Hmm, but maybe I made a mistake — I got 2 sin(pi sqrt(2)), but Mma got 2 sin(pi 2 sqrt(2)). —Dan

On Mar 28, 2017, at 10:42 AM, Bill Gosper <billgosper@gmail.com> wrote:

Nice!
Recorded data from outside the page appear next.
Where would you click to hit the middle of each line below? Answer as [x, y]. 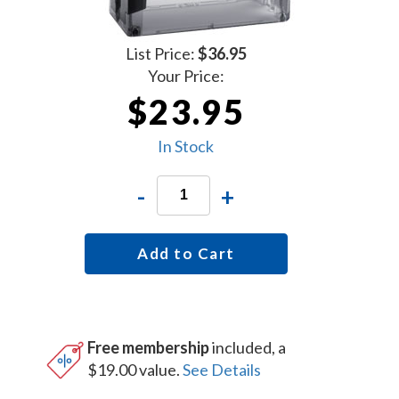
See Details [222, 369]
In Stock [186, 146]
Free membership [149, 347]
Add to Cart [186, 253]
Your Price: [186, 75]
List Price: [161, 53]
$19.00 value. [135, 369]
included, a [248, 347]
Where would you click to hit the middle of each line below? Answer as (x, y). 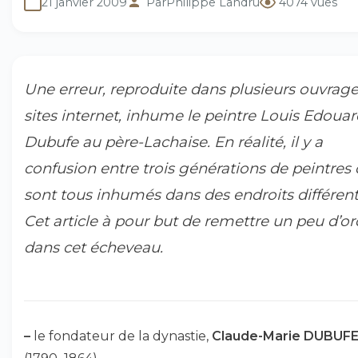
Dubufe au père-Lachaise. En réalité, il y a (173, 142)
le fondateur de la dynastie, (121, 336)
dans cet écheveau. (93, 247)
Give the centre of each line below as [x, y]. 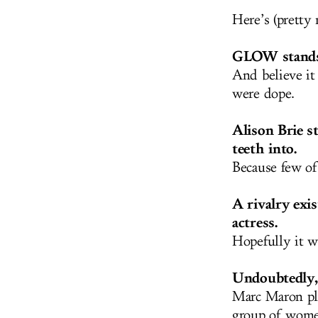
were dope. [263, 94]
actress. [255, 223]
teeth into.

Tnx! --rwg

Date: 2017-03-28 10:15 From: Dan Asimov <asimov@msri.org> To: math-fun <math-fun@mailman.xmission.com> Reply-To: math-fun <math-fun@mailman.xmission.com>

I took this as a personal challenge.

First note that

1/2 ((-I)^(1 + √2) + I^(1 + √2)) = cos(pi(1+sqrt(2))/2)

. Let

T = pi(1+sqrt(2))/2.

Also note that

1/4 ((-I)^(1 + √2) + I^(1 + √2))^2 = (cos T)^2

so that

sqrt(-1 + 1/4 ((-I)^(1 + √2) + I^(1 + √2))^2) = i sin T

.

Then the whole expression is

(cos T - i sin T)^(1 + sqrt(2)) + (cos T + i sin T)^(1 + sqrt(2))

or

exp( -i T (1 + sqrt(2)) + exp( i T (1 + sqrt(2))

= 2 cos(T(1 + sqrt(2))) = 2 cos(pi(1 + sqrt(2))^2 / 2)

= 2 cos((pi/2) (3 + 2 sqrt(2))

= 2 cos(3 pi/2 + pi sqrt(2))

= 2 [cos(3 pi/2) cos(pi sqrt(2)) - sin(3 pi/2) sin(pi sqrt(2))]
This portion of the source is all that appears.